1. Re learn C language and improve the understanding of the structure of C language.
2. Realize the data structure through the structure.
3. For the sequential list, you can create a simple structure through the array, while for the linked list, you must make < malloc h> The malloc function under the header file creates a node and creates a linked list through the pointer of the node.

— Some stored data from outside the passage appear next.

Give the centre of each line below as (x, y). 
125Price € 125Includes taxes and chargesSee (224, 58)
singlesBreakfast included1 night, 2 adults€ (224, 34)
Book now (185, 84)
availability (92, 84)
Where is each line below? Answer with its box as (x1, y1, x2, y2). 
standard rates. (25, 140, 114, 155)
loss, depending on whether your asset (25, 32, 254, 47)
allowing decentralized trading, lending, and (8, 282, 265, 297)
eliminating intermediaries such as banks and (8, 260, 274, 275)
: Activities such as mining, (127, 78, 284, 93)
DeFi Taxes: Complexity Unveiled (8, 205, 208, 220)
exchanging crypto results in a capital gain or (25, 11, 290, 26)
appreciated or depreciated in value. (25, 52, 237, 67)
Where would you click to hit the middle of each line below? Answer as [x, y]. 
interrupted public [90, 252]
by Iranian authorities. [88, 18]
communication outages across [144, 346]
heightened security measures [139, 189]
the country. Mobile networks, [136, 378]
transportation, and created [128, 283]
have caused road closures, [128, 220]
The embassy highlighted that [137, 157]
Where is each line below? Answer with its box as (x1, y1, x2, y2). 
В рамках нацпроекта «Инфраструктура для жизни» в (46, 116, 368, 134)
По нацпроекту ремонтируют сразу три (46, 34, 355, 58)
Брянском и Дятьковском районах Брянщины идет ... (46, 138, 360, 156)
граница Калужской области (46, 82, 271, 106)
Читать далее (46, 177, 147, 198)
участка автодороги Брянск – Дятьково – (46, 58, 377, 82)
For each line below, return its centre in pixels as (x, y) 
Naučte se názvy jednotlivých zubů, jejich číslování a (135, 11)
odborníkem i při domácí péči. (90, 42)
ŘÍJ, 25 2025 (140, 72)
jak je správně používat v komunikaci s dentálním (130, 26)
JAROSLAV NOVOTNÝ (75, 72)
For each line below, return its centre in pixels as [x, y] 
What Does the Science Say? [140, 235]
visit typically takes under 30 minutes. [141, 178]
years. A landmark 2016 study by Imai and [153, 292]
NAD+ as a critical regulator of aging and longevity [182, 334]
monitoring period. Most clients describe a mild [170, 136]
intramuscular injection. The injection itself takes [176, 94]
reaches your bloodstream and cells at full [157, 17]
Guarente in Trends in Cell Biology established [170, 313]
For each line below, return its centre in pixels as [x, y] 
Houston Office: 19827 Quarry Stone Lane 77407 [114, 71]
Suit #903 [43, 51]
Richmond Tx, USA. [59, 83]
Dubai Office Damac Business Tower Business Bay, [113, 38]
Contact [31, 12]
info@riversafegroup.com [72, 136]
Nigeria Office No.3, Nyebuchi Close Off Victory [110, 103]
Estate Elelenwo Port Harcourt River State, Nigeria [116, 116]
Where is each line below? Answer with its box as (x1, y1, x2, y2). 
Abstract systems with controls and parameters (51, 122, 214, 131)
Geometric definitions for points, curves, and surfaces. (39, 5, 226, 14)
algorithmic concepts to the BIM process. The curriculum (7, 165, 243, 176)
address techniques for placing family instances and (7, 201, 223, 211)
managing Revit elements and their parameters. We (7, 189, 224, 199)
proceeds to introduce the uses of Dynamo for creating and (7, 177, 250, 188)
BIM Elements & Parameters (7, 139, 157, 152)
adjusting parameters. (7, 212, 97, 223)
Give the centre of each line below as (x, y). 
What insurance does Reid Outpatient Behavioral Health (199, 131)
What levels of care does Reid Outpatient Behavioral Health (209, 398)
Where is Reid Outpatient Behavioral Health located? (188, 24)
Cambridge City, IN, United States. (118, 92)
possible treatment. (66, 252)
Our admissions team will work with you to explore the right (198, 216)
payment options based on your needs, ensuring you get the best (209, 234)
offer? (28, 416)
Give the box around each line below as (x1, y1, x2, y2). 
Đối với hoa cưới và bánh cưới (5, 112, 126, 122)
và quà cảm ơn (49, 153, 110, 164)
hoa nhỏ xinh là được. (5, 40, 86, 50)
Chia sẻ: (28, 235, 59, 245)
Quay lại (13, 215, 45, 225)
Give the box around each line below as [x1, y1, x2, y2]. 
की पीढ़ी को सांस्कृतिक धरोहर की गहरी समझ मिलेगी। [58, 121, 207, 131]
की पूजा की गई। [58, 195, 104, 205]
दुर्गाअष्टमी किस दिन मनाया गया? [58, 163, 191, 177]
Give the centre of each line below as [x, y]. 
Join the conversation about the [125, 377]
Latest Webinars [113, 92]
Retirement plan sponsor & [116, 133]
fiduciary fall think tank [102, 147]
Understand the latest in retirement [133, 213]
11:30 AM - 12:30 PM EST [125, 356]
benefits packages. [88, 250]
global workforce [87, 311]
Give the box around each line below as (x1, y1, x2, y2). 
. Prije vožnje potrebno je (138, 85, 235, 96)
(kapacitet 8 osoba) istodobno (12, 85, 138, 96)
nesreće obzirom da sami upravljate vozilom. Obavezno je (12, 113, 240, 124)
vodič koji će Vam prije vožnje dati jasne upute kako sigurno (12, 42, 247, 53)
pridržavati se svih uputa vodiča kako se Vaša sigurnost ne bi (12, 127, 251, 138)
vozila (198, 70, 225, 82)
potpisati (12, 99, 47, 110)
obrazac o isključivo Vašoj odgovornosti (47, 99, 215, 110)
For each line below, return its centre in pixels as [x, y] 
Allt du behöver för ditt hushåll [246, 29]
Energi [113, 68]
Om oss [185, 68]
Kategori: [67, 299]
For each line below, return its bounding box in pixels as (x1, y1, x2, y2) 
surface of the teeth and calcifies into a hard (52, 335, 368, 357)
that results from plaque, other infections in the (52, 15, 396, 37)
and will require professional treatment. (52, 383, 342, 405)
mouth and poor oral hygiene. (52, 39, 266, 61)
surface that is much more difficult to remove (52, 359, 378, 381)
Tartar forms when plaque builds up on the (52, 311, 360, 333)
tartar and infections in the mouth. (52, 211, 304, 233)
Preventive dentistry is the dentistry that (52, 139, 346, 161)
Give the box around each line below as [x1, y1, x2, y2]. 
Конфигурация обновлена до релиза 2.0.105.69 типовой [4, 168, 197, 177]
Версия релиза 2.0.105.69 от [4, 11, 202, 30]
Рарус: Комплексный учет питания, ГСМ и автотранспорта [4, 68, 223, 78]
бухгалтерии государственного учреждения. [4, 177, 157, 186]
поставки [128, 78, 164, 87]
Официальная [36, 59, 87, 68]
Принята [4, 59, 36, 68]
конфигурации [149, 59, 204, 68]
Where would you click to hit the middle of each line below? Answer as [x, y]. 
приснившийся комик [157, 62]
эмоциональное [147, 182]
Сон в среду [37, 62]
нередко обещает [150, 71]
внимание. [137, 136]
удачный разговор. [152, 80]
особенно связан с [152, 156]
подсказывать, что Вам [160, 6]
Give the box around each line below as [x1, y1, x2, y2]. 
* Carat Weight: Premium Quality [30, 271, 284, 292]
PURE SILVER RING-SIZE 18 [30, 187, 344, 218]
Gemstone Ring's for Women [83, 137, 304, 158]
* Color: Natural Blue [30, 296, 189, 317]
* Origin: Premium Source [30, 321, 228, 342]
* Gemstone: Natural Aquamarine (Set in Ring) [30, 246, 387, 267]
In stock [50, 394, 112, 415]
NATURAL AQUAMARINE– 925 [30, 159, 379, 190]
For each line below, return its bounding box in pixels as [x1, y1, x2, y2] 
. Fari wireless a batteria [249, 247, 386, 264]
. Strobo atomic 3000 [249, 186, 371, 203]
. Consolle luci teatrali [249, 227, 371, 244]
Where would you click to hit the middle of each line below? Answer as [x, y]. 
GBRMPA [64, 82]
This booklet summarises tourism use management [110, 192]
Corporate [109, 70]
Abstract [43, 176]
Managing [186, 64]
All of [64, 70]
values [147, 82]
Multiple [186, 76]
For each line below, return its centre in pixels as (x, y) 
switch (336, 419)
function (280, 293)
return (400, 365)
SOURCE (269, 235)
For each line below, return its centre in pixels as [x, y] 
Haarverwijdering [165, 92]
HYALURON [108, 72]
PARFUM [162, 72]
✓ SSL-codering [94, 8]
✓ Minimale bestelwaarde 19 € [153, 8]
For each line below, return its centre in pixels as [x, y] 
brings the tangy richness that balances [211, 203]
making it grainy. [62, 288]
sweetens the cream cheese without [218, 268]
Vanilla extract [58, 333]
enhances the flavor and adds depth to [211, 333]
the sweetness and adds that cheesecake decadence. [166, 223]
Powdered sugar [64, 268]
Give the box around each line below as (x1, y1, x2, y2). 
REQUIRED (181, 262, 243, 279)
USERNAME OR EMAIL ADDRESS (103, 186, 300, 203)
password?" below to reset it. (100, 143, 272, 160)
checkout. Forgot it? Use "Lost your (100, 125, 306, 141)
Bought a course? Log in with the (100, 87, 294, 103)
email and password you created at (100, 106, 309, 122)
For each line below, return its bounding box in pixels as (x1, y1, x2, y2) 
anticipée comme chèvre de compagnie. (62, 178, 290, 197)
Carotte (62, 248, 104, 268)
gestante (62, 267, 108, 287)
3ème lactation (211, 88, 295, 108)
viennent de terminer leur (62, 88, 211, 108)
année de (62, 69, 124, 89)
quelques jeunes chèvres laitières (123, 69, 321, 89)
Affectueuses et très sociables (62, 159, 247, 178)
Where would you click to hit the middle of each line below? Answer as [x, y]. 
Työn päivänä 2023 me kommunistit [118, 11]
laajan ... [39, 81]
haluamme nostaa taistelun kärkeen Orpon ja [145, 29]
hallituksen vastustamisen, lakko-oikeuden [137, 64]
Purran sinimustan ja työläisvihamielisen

4. When forming two linked lists into a linked list: you must judge whether the two linked lists are empty at the same time. For example (P! = null & & Q! = null). When one is empty, it can be directly connected to the node that is not empty.
5. The establishment and use of the circular linked list: connect the last node with the first source node, and judge whether the circular linked list is empty by counting.